Die Integration von Muslimen in Deutschland werde zu sehr an sozialen und öknomischen Faktoren gemessen, kritisiert der Journalist und Buchautor Joachim Wagner. Entscheidend für eine gelungene Integration seien kulturelle Faktoren wie die Identifikation. Diese kulturelle Integration sieht Wagner bei vielen Türkisch- und Arabischstämmigen als gescheitert an.
Indem er den Fokus auf kulturelle Bedingungen legt, folgt Wagner einem Trend in der Integrationsdebatte – nach der Nationalisierung in den Achtziger- und Neunzigerjahren und dem religious turn nach dem 11. September 2001, der aus „den“ Türken „die“ Muslime machte. Bei Wagner werden aus den Muslimen nun die kulturell Rückständigen, denen er Nachholbedarf bei Bildung und Ausbildung, bei der Gleichstellung von Mann und Frau und beim Demokratieverständnis attestiert. Offen bleibt, was alles unter „Kultur“ zu verstehen ist. Und so geht die Kulturalisierung der Debatte mit der Gefahr einher, dass Phänomene vermengt werden und die Präzisierung in der Analyse verloren geht. Wagners Buch ist ein Beispiel dafür.
Jede Religion ist eingebettet in kulturelle Traditionen, die sich von Land zu Land unterscheiden können. Will man Missstände aufdecken und vielleicht sogar Lösungen finden, ist es hilfreich, zu differenzieren, welche Phänomene in den Gesetzen und Praxis einer Religion verankert sind und welche auf kulturelle Traditionen zurückgehen. Wagner aber schreibt: „Für die kulturelle Eingliederung (...) ist allein entscheidend, ob die mitgebrachten und hier gelebten Werte, Einstellungen, Sitten und Gebräuche mit unserer Wert- und Rechtsordnung vereinbar sind“.

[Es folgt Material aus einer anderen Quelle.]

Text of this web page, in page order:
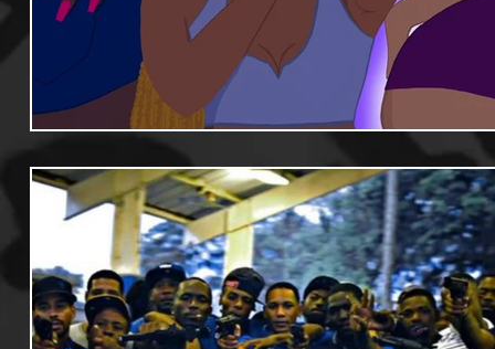
Culture Gamers/Streamers

Integriert ist für Wagner nur, wer sich „vom Herkunftsland abwendet“ und sich vollständig assimiliert. Da wundert es einen nicht, dass der Autor wissenschaftliche Studien wie etwa die des Exzellenzclusters „Religion und Politik“ der Universität Münster „widesprüchlich“ findet, weil sie herausgefunden haben, dass Vierfünftel der türkeistämmigen Deutschen bikulturell leben und sich damit wohlfühlen. Ambivalenz ist ein Luxus, den Wagner nur der nicht-muslimischen Mehrheitsgesellschaft zugestehen möchte.